To determine whether HvABI5 can recognize the ABRCs in vivo and whether it plays a role in HVA1 and HVA22 expression, biolistic transformation of barley embryoless half-seeds was performed. Different effector constructs containing a cDNA driven by a constitutive promoter along with an ABRC–β-glucuronidase (ABRC-GUS) reporter construct were cobombarded into barley half-seeds treated with or without ABA. We first tested the effect of HvABI5 by itself and observed a 3-fold activation of ABRC3-GUS expression (Figure 3B), whereas the effect of ABA alone was a 19-fold enhancement. The activation of ABRC3 has been shown to be affected positively by the maize transactivator VP1 (Shen et al., 1996); thus, we also tested the effector construct 35S-VP1. VP1 alone also gave a small activation of the reporter construct (threefold increase).
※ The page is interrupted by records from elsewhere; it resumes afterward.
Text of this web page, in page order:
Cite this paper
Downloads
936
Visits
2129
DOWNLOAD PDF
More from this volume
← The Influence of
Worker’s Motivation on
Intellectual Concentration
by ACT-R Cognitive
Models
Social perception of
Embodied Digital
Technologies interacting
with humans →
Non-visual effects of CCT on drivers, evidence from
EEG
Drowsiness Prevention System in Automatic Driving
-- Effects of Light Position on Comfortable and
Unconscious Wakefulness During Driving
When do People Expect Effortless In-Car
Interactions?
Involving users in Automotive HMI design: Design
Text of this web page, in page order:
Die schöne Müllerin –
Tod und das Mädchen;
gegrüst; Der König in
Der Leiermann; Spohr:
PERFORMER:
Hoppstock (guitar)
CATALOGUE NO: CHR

However, when both HvABI5 and VP1 were cobombarded into the aleurone cells in the absence of ABA, they transactivated ABRC3 to the levels observed with ABA treatment or even higher (22-fold in this assay).

Figure 3.
HvABI5 and VP1 Are Sufficient to Transactivate ABRC-GUS.
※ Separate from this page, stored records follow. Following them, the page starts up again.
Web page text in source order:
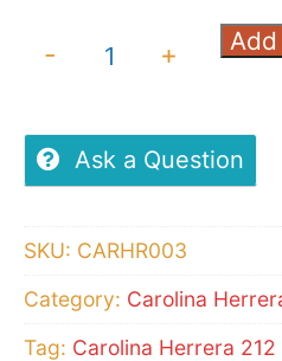
Carolina
Sexy
Men
Eau
De
Toilette
- +
Ask a Question
SKU: CARHR003
Category: Carolina
Tag: Carolina Herrera 212
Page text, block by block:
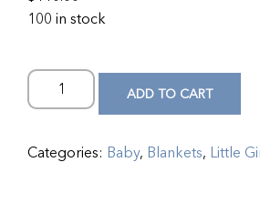
100 in stock
ADD TO CART
Categories: Baby, Blankets, Little
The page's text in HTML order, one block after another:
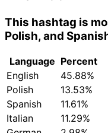
This hashtag is
Polish, and
Language Percent
English
45.88%
Polish
13.53%
Spanish
11.61%
Italian
11.29%
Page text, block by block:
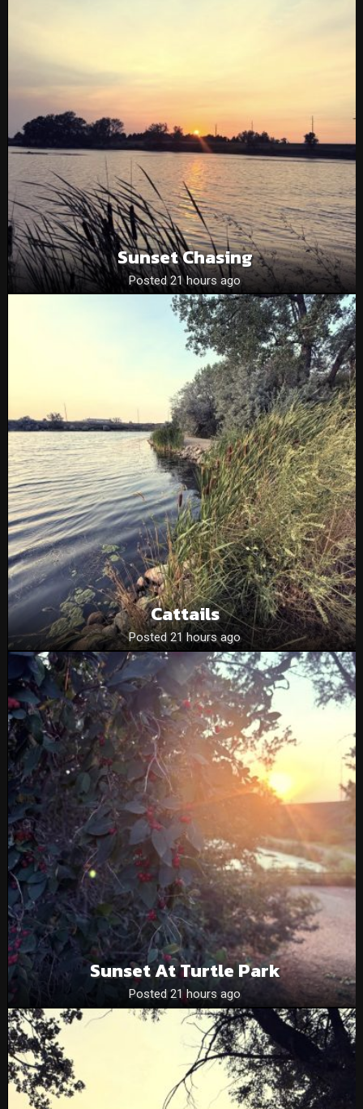
Sunset Chasing
Posted 21 hours ago
Cattails
Posted 21 hours ago
Sunset At Turtle Park
Posted 21 hours ago
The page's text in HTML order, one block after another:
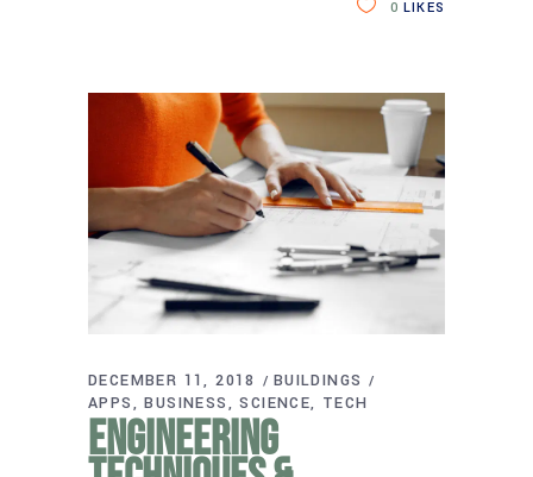
0 LIKES
DECEMBER 11, 2018
BUILDINGS
APPS
BUSINESS SCIENCE TECH
Engineering
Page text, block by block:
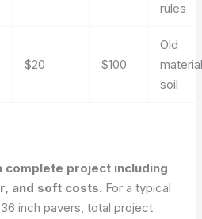
rules
$20 $100
Old
soil
complete project including
and soft costs. For a typical
inch pavers, total project
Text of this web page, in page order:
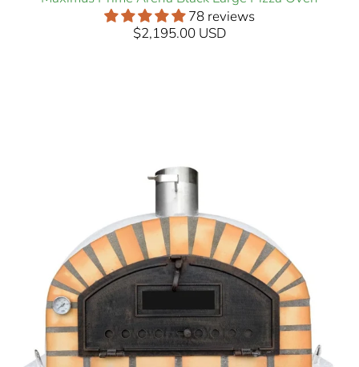
78 reviews
$2,195.00 USD
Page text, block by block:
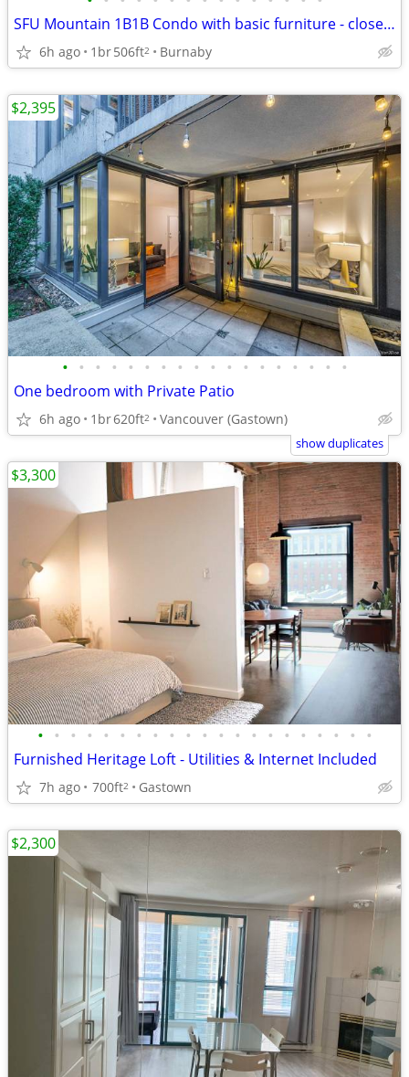
SFU Mountain 1B1B Condo with basic furniture - close to campus
6h ago 1br506ft2 Burnaby
• • • • • • • • • • • • • • • • • •
One bedroom with Private Patio
6h ago 1br620ft2 Vancouver (Gastown)
$2,395
show duplicates
• • • • • • • • • • • • • • • • • • • • •
Furnished Heritage Loft - Utilities & Internet Included
7h ago 700ft2 Gastown
$3,300
$2,300
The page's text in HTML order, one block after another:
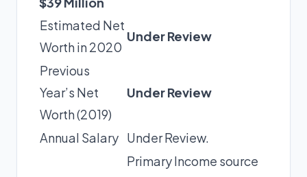
Estimated Net
Worth in 2020
Under Review
Previous
Year’s Net
Worth (2019)
Under Review
Annual Salary Under Review.
Primary Income source
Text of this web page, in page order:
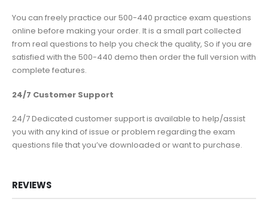
You can freely practice our 500-440 practice exam questions
online before making your order. It is a small part collected
from real questions to help you check the quality, So if you are
satisfied with the 500-440 demo then order the full version with
complete features.
24/7 Customer Support
24/7 Dedicated customer support is available to help/assist
you with any kind of issue or problem regarding the exam
questions file that you’ve downloaded or want to purchase.
REVIEWS
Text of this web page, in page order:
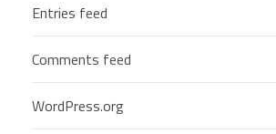
Entries feed
Comments feed
WordPress.org
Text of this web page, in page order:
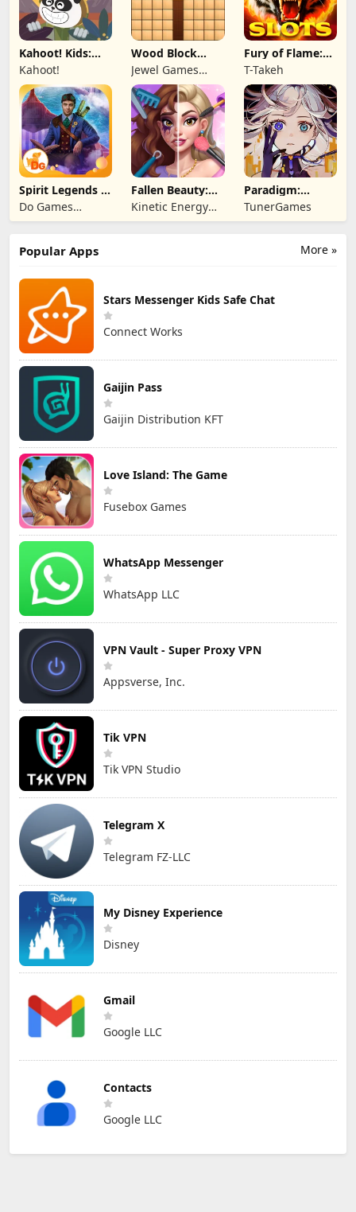
Kahoot! Kids:
Learning Games
Kahoot!
Wood Block
Puzzle 3D
Jewel Games
Legend
Fury of Flame:
Jackpot Roar
T-Takeh
Spirit Legends 3
f2p
Do Games
Limited
Fallen Beauty:
Merge & Story
Kinetic Energy
Game
Paradigm:
Reboot
TunerGames
More »
Popular Apps
Stars Messenger Kids Safe Chat
Connect Works
Gaijin Pass
Gaijin Distribution KFT
Love Island: The Game
Fusebox Games
WhatsApp Messenger
WhatsApp LLC
VPN Vault - Super Proxy VPN
Appsverse, Inc.
Tik VPN
Tik VPN Studio
Telegram X
Telegram FZ-LLC
My Disney Experience
Disney
Gmail
Google LLC
Contacts
Google LLC

Because another barley bZIP isolated from aleurones, HvZIP1, also was able to bind both ABRCs in vitro (data not shown), an effector construct that constitutively expresses HvZIP1 was tested. Constitutive expression of HvZIP1 did not affect the activation of the ABRC3-GUS construct (Figure 3B); however, it had a negative effect on ABA induction, perhaps because it competes against the endogenous HvABI5. When cobombarded along with VP1, HvZIP1 showed only a fivefold activation in the absence of ABA, much less than the 22-fold enhancement observed with HvABI5 and VP1. The same experiments were conducted with the ABRC1-GUS reporter construct, and similar patterns of GUS activity were observed with the same combination of effector constructs (data not shown), suggesting that HvABI5 plays a role in the expression of HVA1 and HVA22. The effect of HvABI5 and VP1 also was tested on the expression of α-amylase (Amy). Cobombardment of these two factors showed an approximately threefold activation of the Amy-GUS reporter construct in the absence of gibberellic acid (GA) and no significant effect on α-amylase expression in the presence of GA (Figure 3C). These data suggest that HvABI5 and VP1 are sufficient to activate ABA-induced genes but not GA-induced α-amylase.
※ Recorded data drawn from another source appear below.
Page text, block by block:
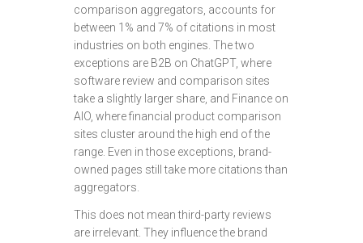
comparison aggregators, accounts for
between 1% and 7% of citations in most
industries on both engines. The two
exceptions are B2B on ChatGPT, where
software review and comparison sites
take a slightly larger share, and Finance on
AIO, where financial product comparison
sites cluster around the high end of the
range. Even in those exceptions, brand-
owned pages still take more citations than
aggregators.
This does not mean third-party reviews
are irrelevant. They influence the brand
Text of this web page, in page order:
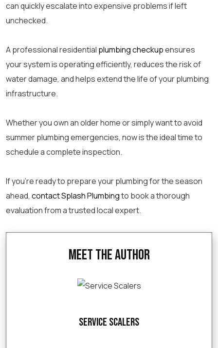
can quickly escalate into expensive problems if left
unchecked.
A professional residential plumbing checkupensures
your system is operating efficiently, reduces the risk of
water damage, and helps extend the life of your plumbing
infrastructure.
Whether you own an older home or simply want to avoid
summer plumbing emergencies, now is the ideal time to
schedule a complete inspection.
If you’re ready to prepare your plumbing for the season
ahead, contact Splash Plumbingto book a thorough
evaluation from a trusted local expert.
Meet the Author
Service Scalers
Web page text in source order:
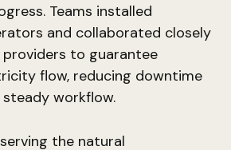
Teams installed
and collaborated closely
to guarantee
flow, reducing downtime
workflow.
the natural
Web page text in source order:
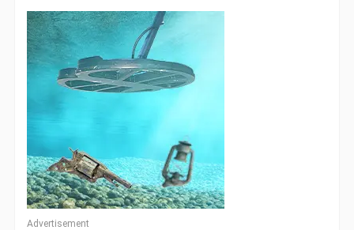
Advertisement
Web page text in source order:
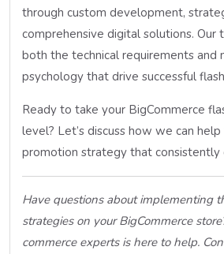
through custom development,
comprehensive digital solutions. Our
both the technical requirements and
psychology that drive successful
Ready to take your BigCommerce
level? Let’s discuss how we can
promotion strategy that consistently
Have questions about implementing
strategies on your BigCommerce
commerce experts is here to help.
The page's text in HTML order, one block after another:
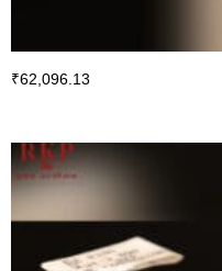
₹62,096.13
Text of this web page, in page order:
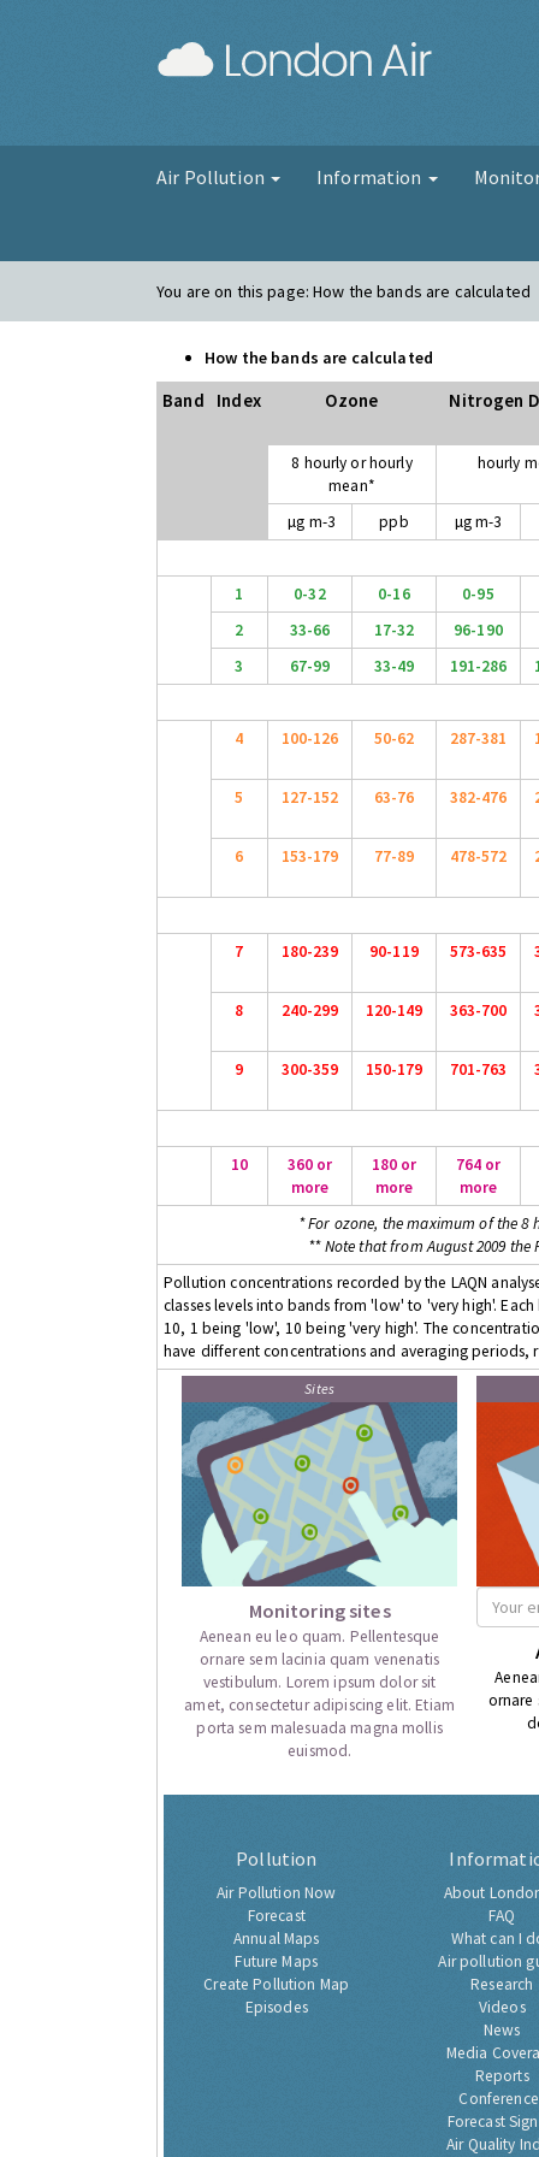
Air Pollution Information
You are on this page:How the bands are calculated
How the bands are calculated
Band Index Ozone Nitrogen
8 hourly or hourly
mean*
hourly
µg m-3 ppb µg m-3
1 0-32 0-16
0-95
2
33-66 17-32
96-190
3
67-99 33-49 191-286
4 100-126 50-62 287-381
5 127-152 63-76 382-476
6 153-179 77-89 478-572
7 180-239 90-119 573-635
8 240-299 120-149 363-700
9 300-359 150-179 701-763
10
360 or
more
180 or
more
764 or
more
* For ozone, the maximum of the 8
** Note that from August 2009 the
Pollution concentrations recorded by the LAQN
classes levels into bands from 'low' to 'very high'.
10, 1 being 'low', 10 being 'very high'. The
have different concentrations and averaging
Sites
Monitoring sites
Aenean eu leo quam. Pellentesque
ornare sem lacinia quam venenatis
vestibulum. Lorem ipsum dolor sit
amet, consectetur adipiscing elit. Etiam
porta sem malesuada magna mollis
euismod.
ornare
Pollution
Air Pollution Now
Forecast
Annual Maps
Future Maps
Create Pollution Map
Episodes
About
FAQ
What can I
Air pollution
Research
Videos
News
Media
Reports
Forecast
Air Quality
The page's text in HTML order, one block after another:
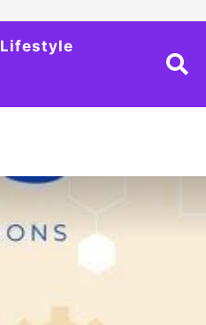
Lifestyle
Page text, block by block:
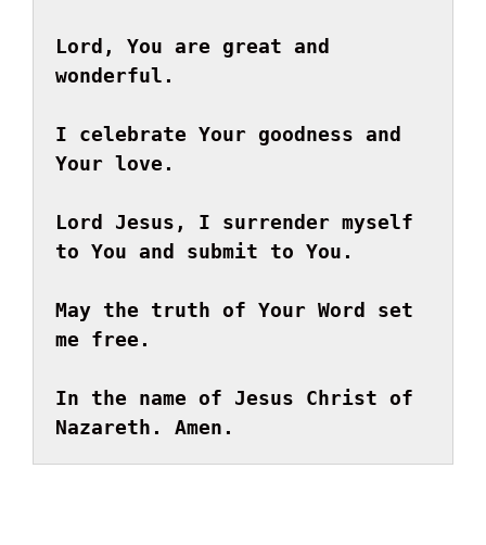
Lord, You are great and
I celebrate Your goodness and
Your love.
Lord Jesus, I surrender myself
to You and submit to You.
May the truth of Your Word set
me free.
In the name of Jesus Christ of
Nazareth. Amen.
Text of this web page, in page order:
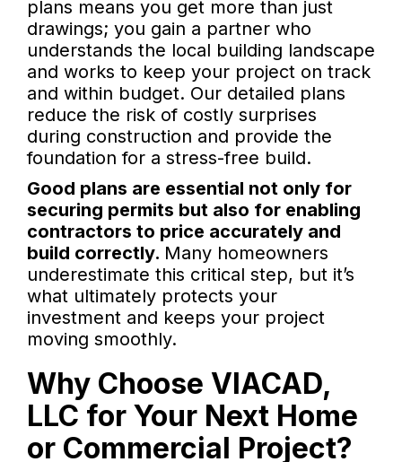
plans means you get more than just
drawings; you gain a partner who
understands the local building landscape
and works to keep your project on track
and within budget. Our detailed plans
reduce the risk of costly surprises
during construction and provide the
foundation for a stress-free build.
Good plans are essential not only for
securing permits but also for enabling
contractors to price accurately and
build correctly. Many homeowners
underestimate this critical step, but it’s
what ultimately protects your
investment and keeps your project
moving smoothly.
Why Choose VIACAD,
LLC for Your Next Home
or Commercial Project?

A Dominant-Negative Form of HvABI5 Represses the ABA Activation of ABRC-GUS

The role of transcription factors in plants often has been analyzed using gain-of-function approaches; few loss-of function experiments have been performed, especially when the desired mutants have been available. It has been shown that introducing a dominant-negative form of a bZIP protein can suppress the activity of the endogenous transcription factor in stable and transient expression studies (Fukazawa et al., 2000; Sprenger-Haussels and Weisshaar, 2000). To investigate the role of HvABI5 in the ABA induction of HVA1, we tried to repress HvABI5 activity using a construct made of the C-terminal region of the protein that contains only the basic and Leu zipper regions lacking the first 279 amino acids. When the HvABI5-ΔN construct was cobombarded into aleurone layers, it repressed the ABA induction of the ABRC3-GUS reporter construct in a dose-dependent manner (Figure 4). Using a reporter:effector ratio of 1:0.5, the ABA activation decreased to 14% of that obtained with no effector construct; it decreased to ~5% with a 1:1 reporter:effector ratio, showing that the ABA induction of ABRC-GUS can be overcome effectively by a dominant-negative form of HvABI5.

Figure 4.
A Dominant-Negative Form of HvABI5 Represses the ABA Induction of ABRC-GUS.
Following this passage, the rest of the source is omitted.